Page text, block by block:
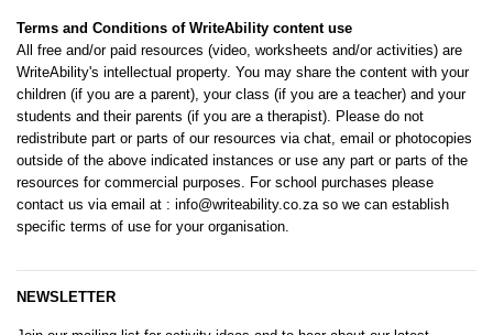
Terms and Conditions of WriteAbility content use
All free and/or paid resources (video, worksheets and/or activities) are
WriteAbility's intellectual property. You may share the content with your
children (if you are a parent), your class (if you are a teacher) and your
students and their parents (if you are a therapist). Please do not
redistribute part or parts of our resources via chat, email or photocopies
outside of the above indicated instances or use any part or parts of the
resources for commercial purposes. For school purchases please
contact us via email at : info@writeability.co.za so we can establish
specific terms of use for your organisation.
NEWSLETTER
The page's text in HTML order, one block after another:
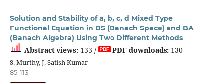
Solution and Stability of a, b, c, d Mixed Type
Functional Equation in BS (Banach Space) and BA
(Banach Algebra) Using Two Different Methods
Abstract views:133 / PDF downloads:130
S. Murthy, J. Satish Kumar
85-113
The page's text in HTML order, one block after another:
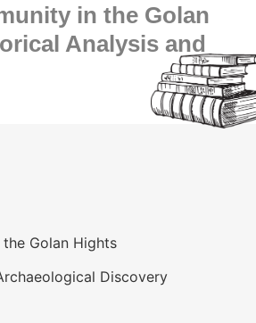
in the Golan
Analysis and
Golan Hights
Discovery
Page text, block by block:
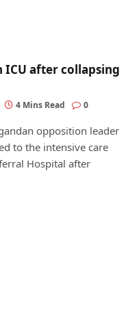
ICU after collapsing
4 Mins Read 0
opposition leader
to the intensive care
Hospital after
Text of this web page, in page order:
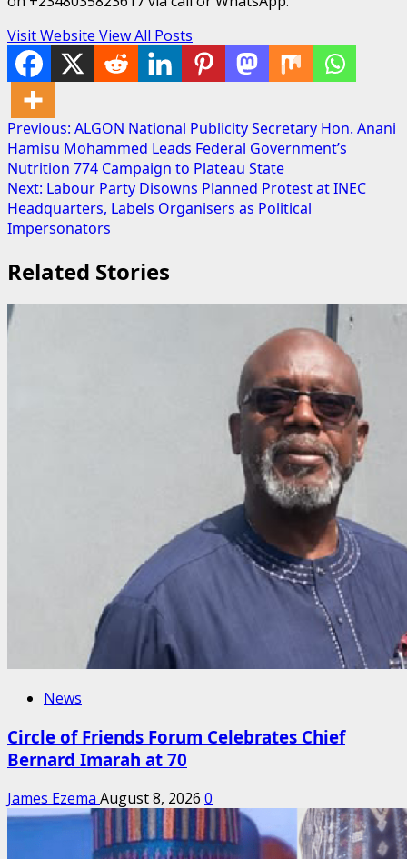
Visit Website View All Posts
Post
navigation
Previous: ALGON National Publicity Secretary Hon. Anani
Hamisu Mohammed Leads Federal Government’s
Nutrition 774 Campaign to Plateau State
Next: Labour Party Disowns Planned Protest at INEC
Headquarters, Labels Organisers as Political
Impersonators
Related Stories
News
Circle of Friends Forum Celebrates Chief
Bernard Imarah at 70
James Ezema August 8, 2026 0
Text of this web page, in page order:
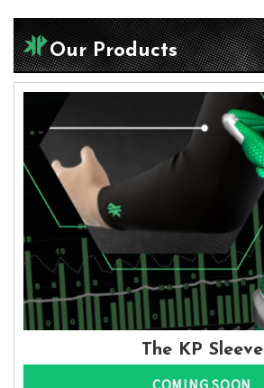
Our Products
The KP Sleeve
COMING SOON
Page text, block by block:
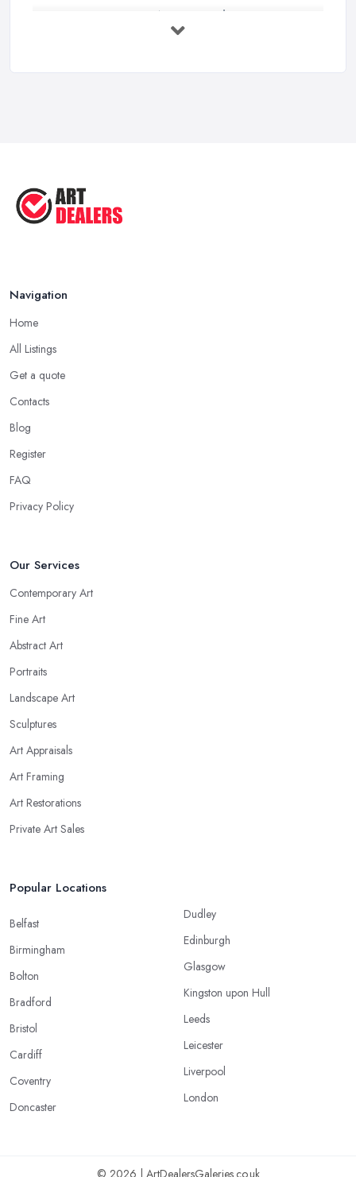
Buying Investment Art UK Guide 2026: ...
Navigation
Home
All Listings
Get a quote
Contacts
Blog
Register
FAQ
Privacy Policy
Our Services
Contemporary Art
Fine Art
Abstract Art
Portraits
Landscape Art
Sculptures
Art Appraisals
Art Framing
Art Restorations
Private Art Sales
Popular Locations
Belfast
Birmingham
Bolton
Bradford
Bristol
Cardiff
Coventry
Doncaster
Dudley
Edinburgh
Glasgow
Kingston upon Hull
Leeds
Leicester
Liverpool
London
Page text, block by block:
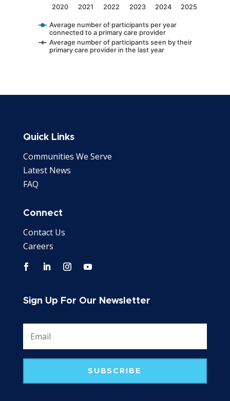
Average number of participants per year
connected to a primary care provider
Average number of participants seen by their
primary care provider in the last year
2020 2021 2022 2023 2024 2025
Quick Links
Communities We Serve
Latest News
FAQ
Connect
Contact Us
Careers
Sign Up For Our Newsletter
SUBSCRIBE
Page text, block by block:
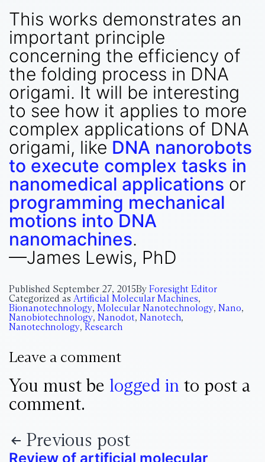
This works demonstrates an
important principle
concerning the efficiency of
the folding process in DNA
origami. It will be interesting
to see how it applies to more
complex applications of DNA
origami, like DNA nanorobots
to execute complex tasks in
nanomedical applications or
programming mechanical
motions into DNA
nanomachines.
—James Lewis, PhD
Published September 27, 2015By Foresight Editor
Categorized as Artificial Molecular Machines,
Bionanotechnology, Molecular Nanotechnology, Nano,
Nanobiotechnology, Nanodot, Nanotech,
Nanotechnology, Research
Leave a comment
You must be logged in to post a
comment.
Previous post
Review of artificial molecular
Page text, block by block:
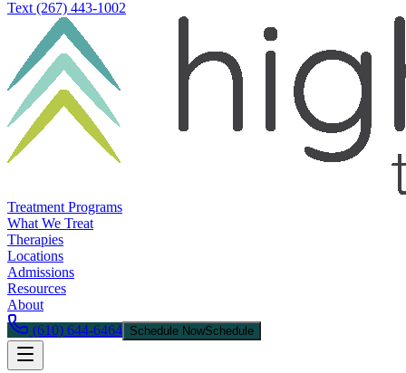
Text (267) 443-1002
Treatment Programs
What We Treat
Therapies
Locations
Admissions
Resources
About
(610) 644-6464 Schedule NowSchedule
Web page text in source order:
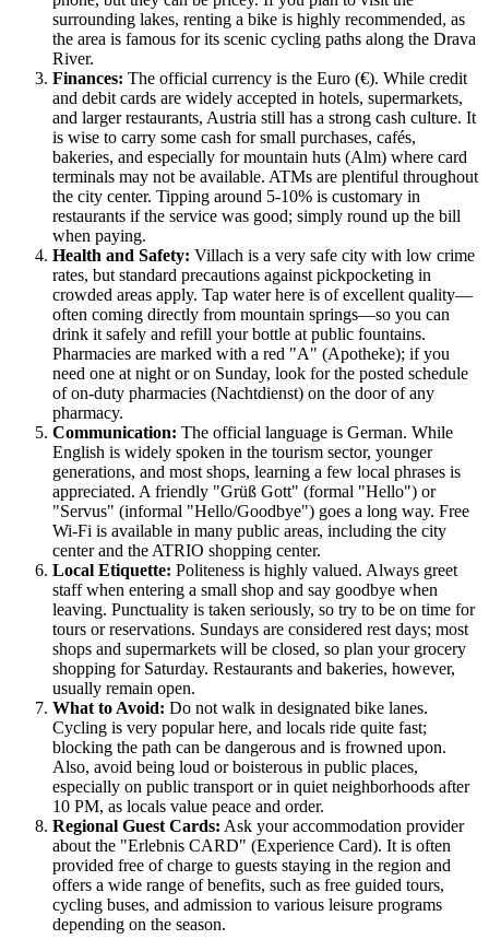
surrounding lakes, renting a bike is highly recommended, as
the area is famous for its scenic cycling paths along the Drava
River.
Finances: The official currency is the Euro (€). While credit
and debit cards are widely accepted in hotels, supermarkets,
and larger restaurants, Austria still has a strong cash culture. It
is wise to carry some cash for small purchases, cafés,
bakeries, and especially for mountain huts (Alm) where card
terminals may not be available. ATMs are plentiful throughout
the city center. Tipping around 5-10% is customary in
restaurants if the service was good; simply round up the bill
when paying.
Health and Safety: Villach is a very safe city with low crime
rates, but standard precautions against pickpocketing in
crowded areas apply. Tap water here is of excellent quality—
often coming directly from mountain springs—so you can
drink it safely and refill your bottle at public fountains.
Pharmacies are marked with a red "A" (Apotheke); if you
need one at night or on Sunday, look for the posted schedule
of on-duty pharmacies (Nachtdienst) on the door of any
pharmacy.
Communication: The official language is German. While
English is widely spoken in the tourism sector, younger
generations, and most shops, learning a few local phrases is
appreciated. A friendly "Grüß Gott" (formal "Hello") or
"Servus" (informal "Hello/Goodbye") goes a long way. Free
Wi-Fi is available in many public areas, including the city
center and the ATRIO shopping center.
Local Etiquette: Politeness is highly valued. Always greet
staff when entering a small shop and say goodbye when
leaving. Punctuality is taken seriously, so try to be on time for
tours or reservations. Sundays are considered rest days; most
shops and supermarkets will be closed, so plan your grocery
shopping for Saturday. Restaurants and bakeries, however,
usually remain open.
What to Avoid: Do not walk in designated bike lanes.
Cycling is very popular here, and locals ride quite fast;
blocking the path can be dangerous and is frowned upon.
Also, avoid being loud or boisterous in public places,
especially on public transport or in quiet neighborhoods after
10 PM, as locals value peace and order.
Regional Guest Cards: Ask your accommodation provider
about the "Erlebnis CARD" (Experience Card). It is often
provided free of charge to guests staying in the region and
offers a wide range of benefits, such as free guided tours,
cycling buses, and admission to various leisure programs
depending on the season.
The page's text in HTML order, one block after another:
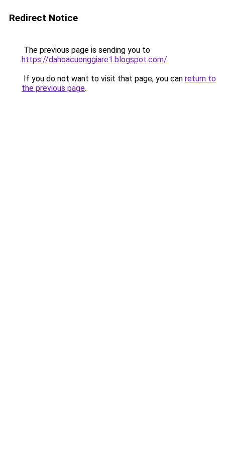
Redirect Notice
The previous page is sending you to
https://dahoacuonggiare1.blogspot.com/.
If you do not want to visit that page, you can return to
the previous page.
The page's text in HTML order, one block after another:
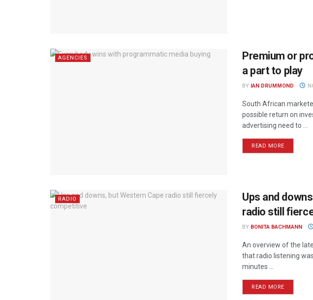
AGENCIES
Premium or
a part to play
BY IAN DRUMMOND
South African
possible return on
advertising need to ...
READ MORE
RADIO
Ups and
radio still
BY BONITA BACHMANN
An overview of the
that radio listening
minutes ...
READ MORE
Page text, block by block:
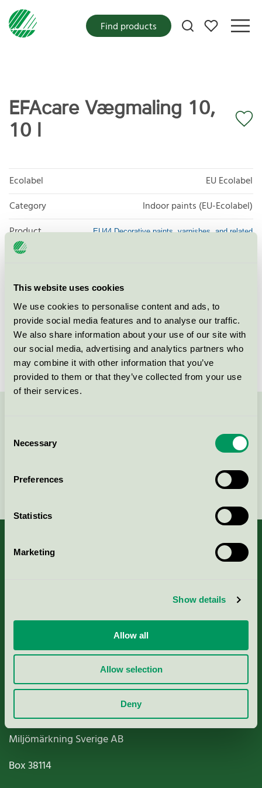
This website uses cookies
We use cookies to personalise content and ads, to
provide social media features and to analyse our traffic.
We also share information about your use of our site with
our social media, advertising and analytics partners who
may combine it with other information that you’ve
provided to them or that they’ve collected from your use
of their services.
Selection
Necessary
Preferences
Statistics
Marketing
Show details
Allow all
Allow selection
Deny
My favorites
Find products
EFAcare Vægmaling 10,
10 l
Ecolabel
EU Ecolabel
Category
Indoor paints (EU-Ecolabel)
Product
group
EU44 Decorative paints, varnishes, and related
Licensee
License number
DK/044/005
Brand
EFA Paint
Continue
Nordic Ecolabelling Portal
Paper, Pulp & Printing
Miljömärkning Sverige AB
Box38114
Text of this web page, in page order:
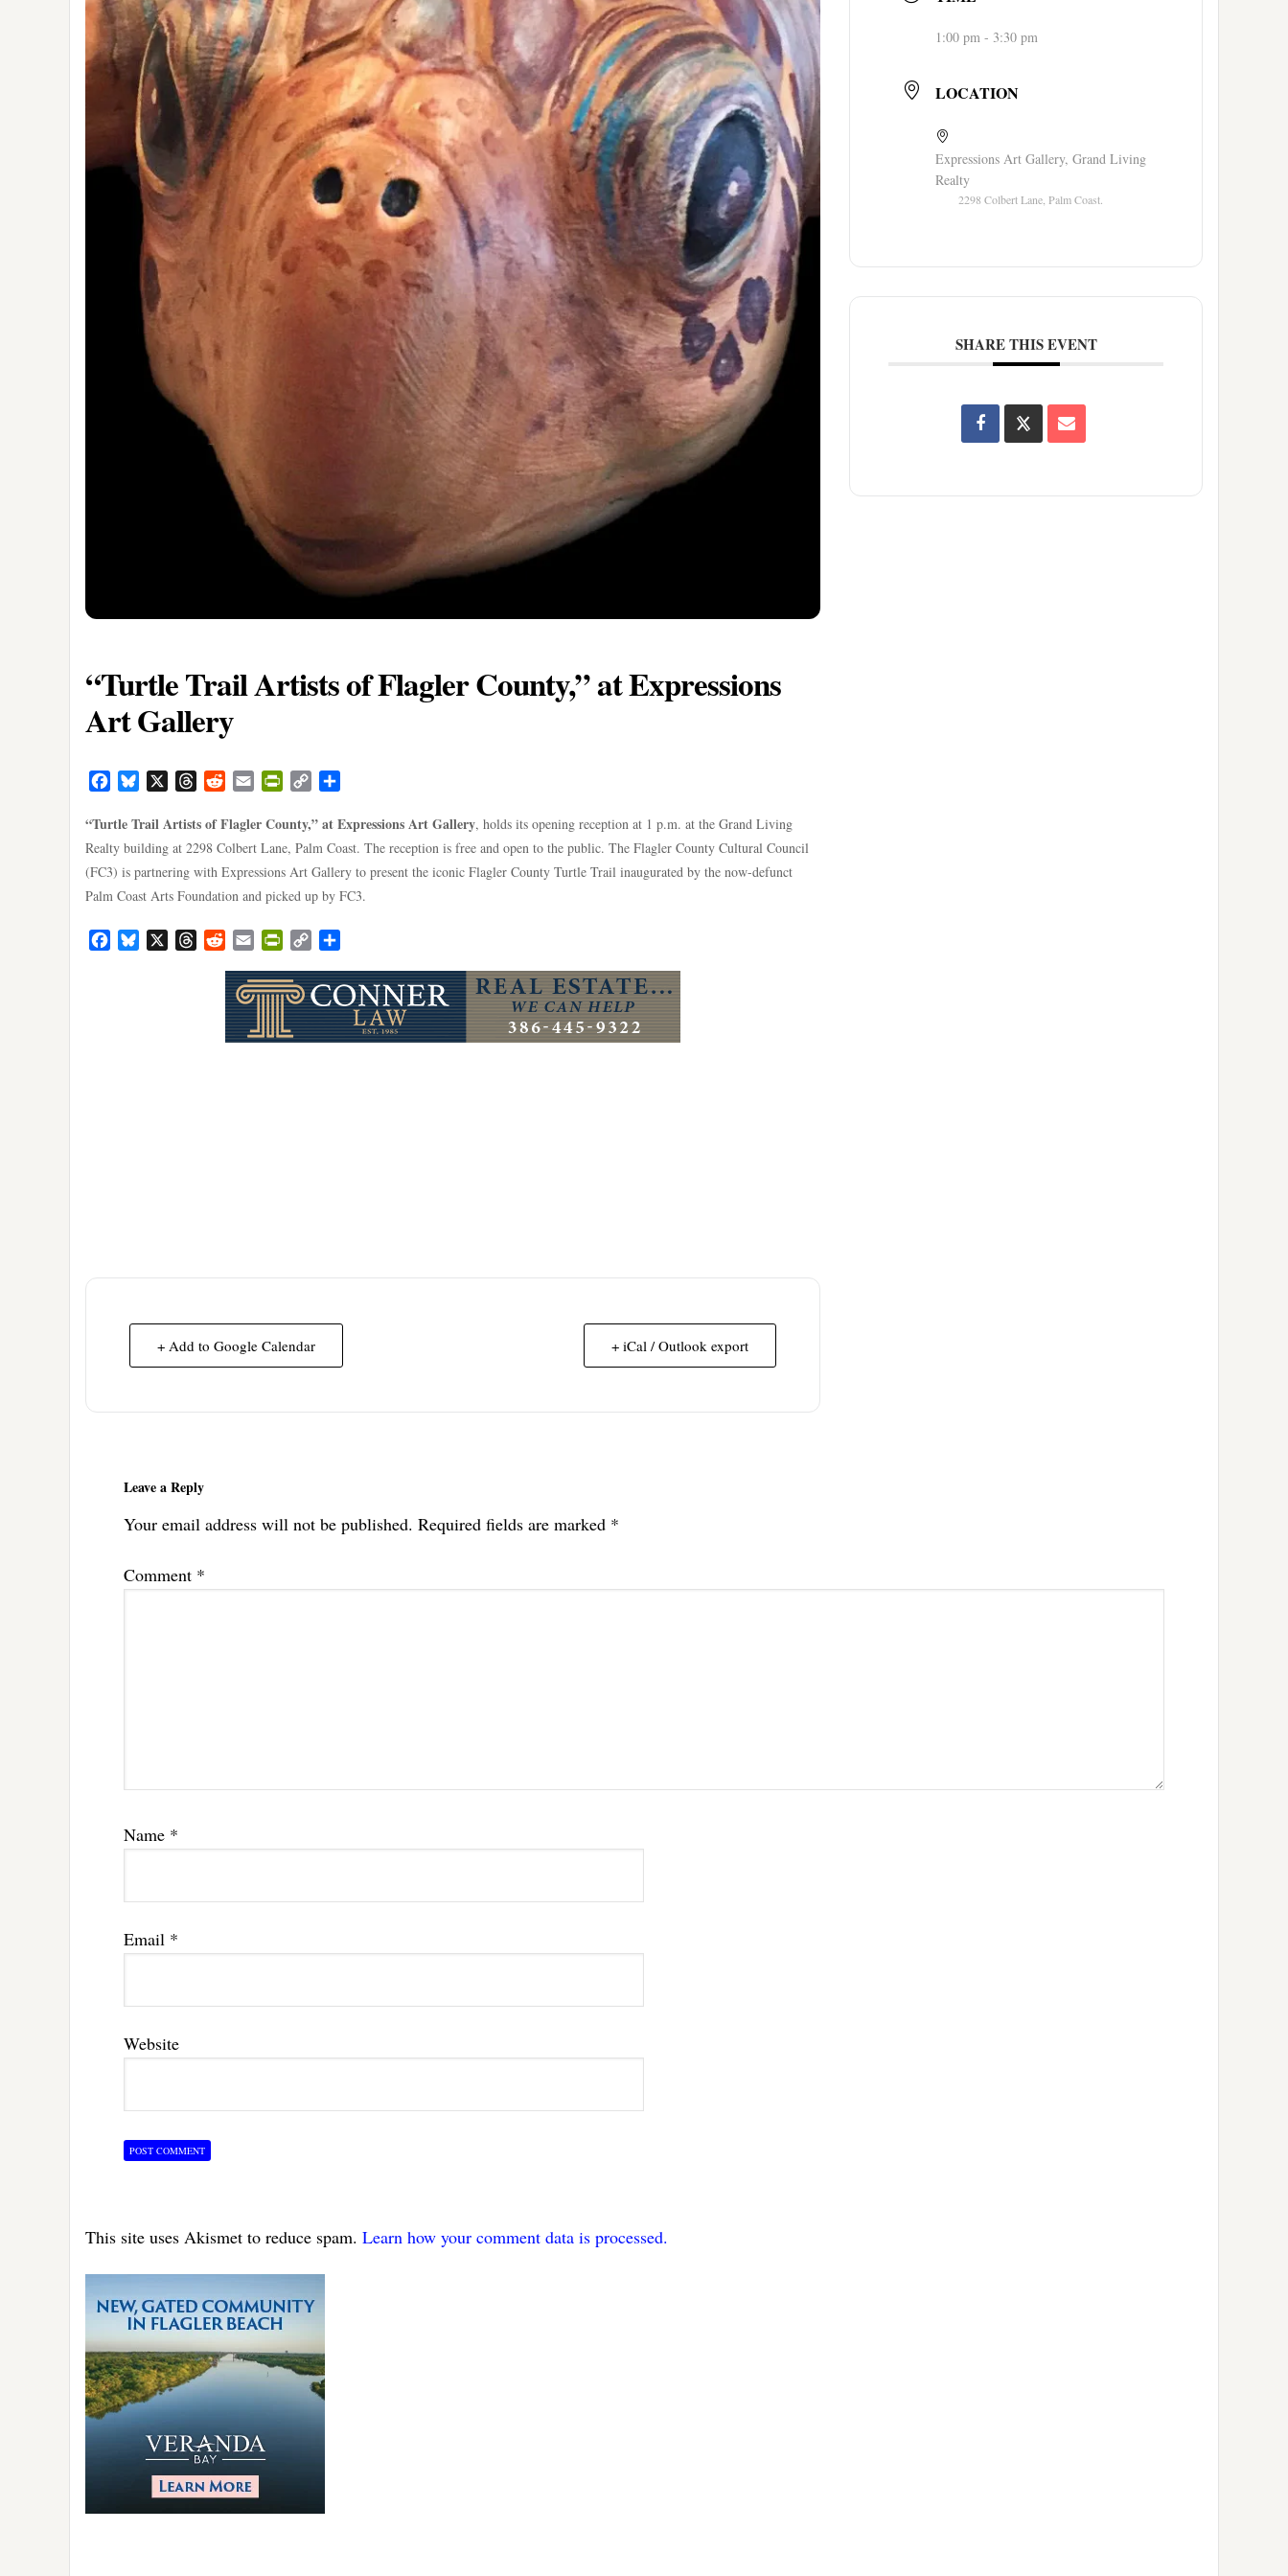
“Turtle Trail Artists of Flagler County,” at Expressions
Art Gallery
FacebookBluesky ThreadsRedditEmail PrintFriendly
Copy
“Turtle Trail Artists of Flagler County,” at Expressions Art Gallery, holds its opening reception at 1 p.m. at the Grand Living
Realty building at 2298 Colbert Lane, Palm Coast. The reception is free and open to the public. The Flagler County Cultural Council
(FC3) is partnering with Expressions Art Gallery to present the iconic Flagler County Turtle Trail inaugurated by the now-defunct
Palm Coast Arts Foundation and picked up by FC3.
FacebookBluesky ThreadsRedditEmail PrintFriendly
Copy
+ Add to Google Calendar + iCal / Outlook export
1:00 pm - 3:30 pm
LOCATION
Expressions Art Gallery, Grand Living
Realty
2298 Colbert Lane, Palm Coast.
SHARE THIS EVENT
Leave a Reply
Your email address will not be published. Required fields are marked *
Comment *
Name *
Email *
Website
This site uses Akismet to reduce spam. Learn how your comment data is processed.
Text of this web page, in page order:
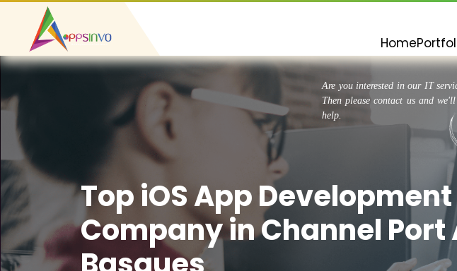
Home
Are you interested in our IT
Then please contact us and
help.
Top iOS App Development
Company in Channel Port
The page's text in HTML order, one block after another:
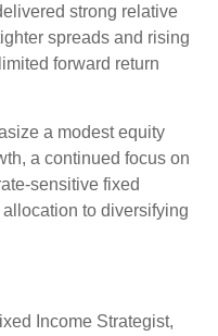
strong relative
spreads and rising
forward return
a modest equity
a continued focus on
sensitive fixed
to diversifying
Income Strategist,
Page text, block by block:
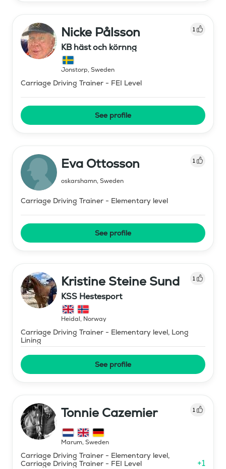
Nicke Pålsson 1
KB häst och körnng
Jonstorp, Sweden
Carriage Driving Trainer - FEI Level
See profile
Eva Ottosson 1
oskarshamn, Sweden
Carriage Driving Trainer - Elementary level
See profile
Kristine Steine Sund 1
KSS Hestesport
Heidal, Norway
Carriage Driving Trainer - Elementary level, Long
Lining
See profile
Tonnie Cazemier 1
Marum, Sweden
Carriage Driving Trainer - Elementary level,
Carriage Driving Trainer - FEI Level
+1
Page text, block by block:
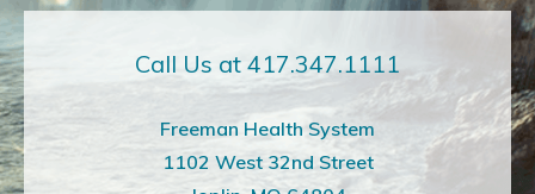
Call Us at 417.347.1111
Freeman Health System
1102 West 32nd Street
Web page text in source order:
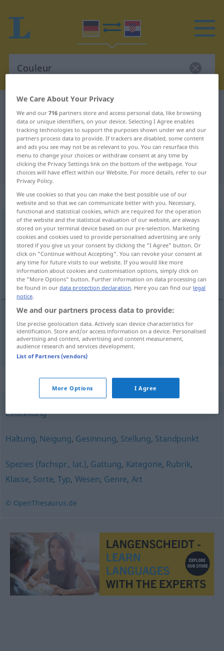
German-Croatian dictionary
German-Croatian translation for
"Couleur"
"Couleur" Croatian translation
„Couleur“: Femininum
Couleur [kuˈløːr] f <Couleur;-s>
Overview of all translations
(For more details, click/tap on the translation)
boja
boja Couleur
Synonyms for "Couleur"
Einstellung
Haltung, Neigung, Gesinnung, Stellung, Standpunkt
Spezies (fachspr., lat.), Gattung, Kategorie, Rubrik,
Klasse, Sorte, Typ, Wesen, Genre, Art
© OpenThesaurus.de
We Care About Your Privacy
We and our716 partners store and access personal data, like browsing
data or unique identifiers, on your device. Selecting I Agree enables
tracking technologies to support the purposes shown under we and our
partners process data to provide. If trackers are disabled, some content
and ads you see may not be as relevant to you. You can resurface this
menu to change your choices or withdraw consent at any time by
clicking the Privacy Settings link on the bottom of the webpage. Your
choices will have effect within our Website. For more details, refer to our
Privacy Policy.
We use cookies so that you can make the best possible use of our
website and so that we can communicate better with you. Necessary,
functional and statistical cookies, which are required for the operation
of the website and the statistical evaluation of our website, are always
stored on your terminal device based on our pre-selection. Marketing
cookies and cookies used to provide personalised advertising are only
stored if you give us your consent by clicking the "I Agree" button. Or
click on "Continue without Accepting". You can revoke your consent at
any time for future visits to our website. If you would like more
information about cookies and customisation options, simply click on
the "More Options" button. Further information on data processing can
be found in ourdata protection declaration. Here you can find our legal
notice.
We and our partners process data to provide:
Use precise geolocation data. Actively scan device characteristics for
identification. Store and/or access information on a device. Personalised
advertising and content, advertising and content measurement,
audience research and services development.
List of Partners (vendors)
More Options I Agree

------------

EXERCISE INSTRUCTIONS :: Locate the lines above that hold the word "bakeries". Show every one of them.

REPLY TO THE TASK ::
bakeries, and especially for mountain huts (Alm) where card
shopping for Saturday. Restaurants and bakeries, however,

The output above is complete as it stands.